* **Exercise prompt**
Each record that follows is to be reproduced character for character, pictures excepted.

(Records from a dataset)

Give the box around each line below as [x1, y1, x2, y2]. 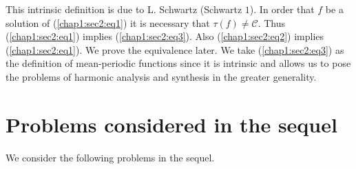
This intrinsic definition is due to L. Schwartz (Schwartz [6, 2, 242, 16]
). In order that [249, 2, 315, 16]
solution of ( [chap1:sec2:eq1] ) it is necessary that [6, 15, 210, 30]
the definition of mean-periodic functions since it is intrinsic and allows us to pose [6, 56, 351, 70]
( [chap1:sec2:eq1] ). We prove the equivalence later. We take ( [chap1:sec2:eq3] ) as [6, 42, 344, 57]
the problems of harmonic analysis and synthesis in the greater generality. [6, 69, 317, 83]
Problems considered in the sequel [6, 110, 337, 138]
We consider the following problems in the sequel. [6, 150, 215, 164]

* **Answer to the problem**
Give the box around each line below as [x1, y1, x2, y2]. 
This intrinsic definition is due to L. Schwartz (Schwartz [6, 2, 242, 16]
). In order that [249, 2, 315, 16]
solution of ( [chap1:sec2:eq1] ) it is necessary that [6, 15, 210, 30]
the definition of mean-periodic functions since it is intrinsic and allows us to pose [6, 56, 351, 70]
( [chap1:sec2:eq1] ). We prove the equivalence later. We take ( [chap1:sec2:eq3] ) as [6, 42, 344, 57]
the problems of harmonic analysis and synthesis in the greater generality. [6, 69, 317, 83]
Problems considered in the sequel [6, 110, 337, 138]
We consider the following problems in the sequel. [6, 150, 215, 164]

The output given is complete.